A fair interpretation of the right of first refusal, consistent with its function and general principles of trade, requires the adoption of a dichotomous model. A museum intending to acquire an object at auction should choose one of two methods, but cannot combine them. If participating in the auction as a bidder, it should bid up to the price it is actually willing to pay and purchase the item under general terms – or not purchase if the price exceeds its means. If, on the other hand, it intends to exercise its right of first refusal, it should refrain from actively participating in the auction and merely observe its outcome.
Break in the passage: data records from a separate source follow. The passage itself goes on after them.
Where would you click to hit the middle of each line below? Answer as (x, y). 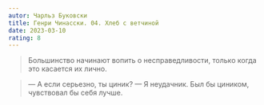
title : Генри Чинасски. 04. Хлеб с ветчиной (84, 23)
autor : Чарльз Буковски (48, 16)
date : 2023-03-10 (37, 30)
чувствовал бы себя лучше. (75, 93)
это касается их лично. (67, 69)
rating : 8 (25, 38)
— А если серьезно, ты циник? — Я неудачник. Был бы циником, (138, 84)
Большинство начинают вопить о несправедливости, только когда (142, 60)
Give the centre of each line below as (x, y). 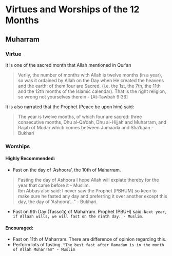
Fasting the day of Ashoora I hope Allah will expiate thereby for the (88, 180)
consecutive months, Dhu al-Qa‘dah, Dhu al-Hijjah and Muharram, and (92, 122)
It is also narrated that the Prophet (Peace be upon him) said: (70, 107)
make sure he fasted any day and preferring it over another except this (92, 196)
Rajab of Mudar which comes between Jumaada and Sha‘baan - (86, 127)
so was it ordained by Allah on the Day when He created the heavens (91, 80)
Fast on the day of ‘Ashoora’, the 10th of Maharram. (67, 170)
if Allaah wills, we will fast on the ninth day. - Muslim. (78, 216)
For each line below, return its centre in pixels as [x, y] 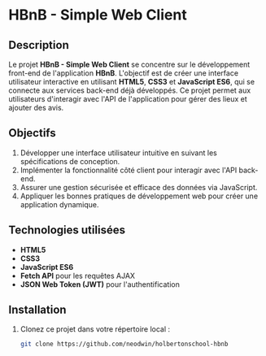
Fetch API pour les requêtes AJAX [78, 276]
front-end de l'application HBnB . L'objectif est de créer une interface [123, 73]
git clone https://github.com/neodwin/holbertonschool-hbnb [124, 344]
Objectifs [33, 133]
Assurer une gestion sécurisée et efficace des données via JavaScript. [139, 187]
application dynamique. [59, 204]
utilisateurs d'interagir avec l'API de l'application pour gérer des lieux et [128, 99]
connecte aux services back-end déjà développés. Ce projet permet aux [130, 90]
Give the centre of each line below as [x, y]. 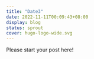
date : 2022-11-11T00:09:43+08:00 [47, 17]
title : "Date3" [25, 11]
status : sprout [25, 28]
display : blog [24, 22]
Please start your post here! [40, 50]
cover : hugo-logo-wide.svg [39, 33]
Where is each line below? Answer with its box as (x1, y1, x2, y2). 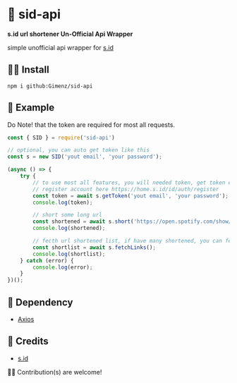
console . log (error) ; (32, 264, 93, 271)
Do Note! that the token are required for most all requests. (7, 120, 175, 129)
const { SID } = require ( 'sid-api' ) (7, 134, 115, 141)
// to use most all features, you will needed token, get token (32, 179, 226, 186)
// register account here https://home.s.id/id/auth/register (32, 186, 219, 193)
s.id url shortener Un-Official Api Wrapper (7, 30, 133, 38)
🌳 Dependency (7, 296, 73, 308)
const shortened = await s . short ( (32, 218, 134, 225)
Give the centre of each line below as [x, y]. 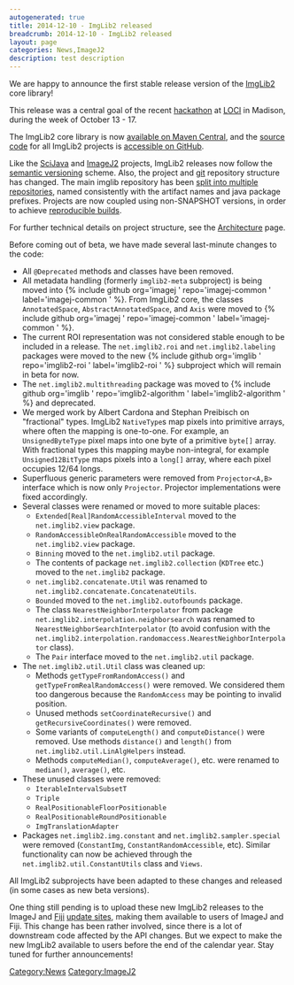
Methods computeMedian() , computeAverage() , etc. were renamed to [157, 760]
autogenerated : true [47, 17]
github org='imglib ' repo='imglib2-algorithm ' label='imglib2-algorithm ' [154, 393]
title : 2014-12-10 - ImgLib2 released [81, 26]
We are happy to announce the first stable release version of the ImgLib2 [143, 84]
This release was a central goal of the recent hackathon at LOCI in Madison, [147, 110]
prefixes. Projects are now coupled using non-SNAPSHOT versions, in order [147, 201]
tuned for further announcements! [71, 954]
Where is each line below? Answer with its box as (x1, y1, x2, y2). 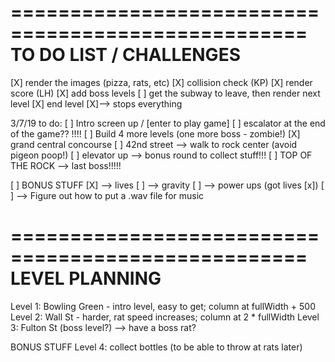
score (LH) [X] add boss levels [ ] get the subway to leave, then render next (10, 87, 321, 99)
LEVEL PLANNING (10, 267, 162, 290)
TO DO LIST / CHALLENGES (10, 44, 241, 66)
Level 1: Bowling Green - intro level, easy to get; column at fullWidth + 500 (10, 300, 316, 312)
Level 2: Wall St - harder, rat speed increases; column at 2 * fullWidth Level (10, 311, 320, 323)
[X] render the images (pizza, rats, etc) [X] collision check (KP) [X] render (10, 76, 313, 88)
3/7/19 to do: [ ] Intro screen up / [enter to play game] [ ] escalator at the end (10, 117, 326, 129)
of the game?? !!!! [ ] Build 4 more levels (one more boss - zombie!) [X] (10, 127, 301, 140)
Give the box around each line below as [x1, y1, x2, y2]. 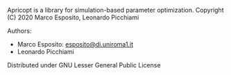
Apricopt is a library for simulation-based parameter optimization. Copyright [7, 6, 224, 14]
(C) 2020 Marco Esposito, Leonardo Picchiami [7, 13, 139, 22]
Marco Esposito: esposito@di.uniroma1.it [17, 40, 134, 48]
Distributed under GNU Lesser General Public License [7, 61, 161, 69]
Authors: [7, 27, 32, 35]
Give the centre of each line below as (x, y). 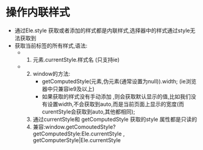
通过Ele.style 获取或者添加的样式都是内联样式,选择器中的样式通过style (102, 30)
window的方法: (52, 73)
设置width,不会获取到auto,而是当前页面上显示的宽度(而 (116, 104)
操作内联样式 (38, 12)
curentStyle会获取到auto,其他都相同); (88, 111)
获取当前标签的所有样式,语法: (51, 46)
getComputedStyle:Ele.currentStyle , (79, 134)
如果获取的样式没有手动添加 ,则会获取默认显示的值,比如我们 (116, 96)
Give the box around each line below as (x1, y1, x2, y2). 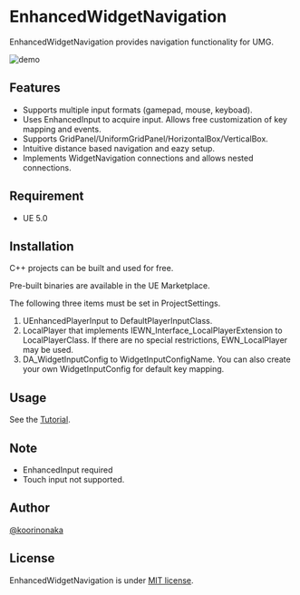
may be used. (22, 345, 74, 356)
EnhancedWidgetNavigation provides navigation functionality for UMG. (9, 36, 275, 47)
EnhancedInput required (22, 464, 113, 475)
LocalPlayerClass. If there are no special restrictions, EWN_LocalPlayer (22, 335, 288, 346)
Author (9, 501, 50, 516)
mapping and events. (22, 123, 102, 134)
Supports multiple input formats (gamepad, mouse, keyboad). (22, 104, 253, 115)
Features (9, 80, 61, 96)
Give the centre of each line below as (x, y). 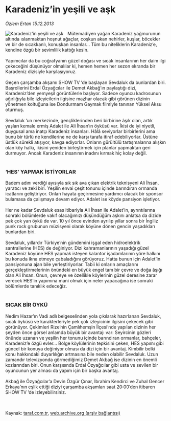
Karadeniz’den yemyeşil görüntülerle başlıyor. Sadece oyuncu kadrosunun (83, 93)
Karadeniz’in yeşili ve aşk (60, 9)
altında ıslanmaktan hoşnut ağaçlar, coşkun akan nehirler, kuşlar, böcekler (83, 39)
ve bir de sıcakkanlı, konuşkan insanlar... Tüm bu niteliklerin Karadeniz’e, (81, 44)
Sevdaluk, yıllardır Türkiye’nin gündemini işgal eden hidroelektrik (73, 243)
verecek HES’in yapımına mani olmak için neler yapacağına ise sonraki (79, 281)
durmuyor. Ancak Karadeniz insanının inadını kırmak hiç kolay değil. (76, 153)
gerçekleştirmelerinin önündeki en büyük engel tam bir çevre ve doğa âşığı (84, 270)
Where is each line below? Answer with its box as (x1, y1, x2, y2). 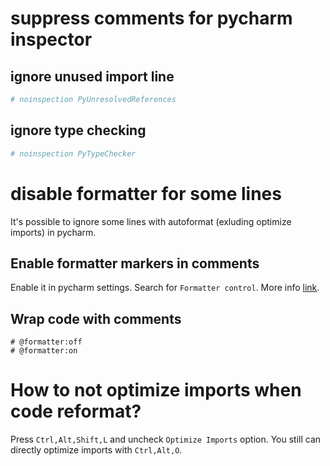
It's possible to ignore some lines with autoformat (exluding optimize (10, 215, 292, 227)
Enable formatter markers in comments (10, 255, 260, 272)
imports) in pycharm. (10, 226, 97, 238)
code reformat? (10, 400, 142, 423)
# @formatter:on (10, 346, 78, 356)
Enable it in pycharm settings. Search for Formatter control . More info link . (10, 282, 320, 294)
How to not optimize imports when (10, 379, 302, 402)
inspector (10, 28, 93, 51)

This model is consistent with the essence of pre-emption law, protects the integrity of the auction mechanism, and eliminates the accusation of exploiting a privileged position. However, it requires either voluntary discipline on the part of museums – which cannot be assumed given the budgetary pressures and competition for valuable objects – or explicit statutory regulation, which seems to be a more permanent solution.
This proposal also aligns with a broader analysis of the state of legal regulations in the area of trade in cultural goods. The current regulations constitute a conglomeration of norms scattered across several acts, additionally based on general institutions borrowed from the Civil Code and supplemented by specific provisions. There is a lack of consistent rules of conduct for intermediaries – auction houses and antique shops – in exercising the right of first refusal: there is no obligation to inform auction participants in advance of their right of first refusal, there is no clearly defined procedure for the organizer to verify the status of items, and there is no mechanism to guarantee the protection of the buyer’s good faith. These gaps should be filled by the legislature before market practice necessitates further intervention by the competition authority.
The right of first refusal of a registered museum is a legitimate instrument from the perspective of cultural heritage protection. The problem lies not in its existence, but in the manner in which it is exercised. An auction is a pricing mechanism, not simply an organizational form of sale. Its integrity requires protection regardless of the participant.
A museum’s combination of an active bidder role with the subsequent exercise of a right of first refusal is a practice that – though not explicitly prohibited – violates the very essence of the institution of first refusal, distorts the price discovery mechanism, and disadvantages private market participants. In the case where the museum’s participation drives the price above market level, the private buyer loses the object at a price determined by the entity that ultimately acquires it. In the opposite case, the seller receives a lower price for the object because the museum’s presence has confused bidders. In neither scenario does the auction mechanism function as intended.
The analogy with the practices questioned by the President of the Office of Competition and Consumer Protection shows that auction transparency is a value protected by the legal system.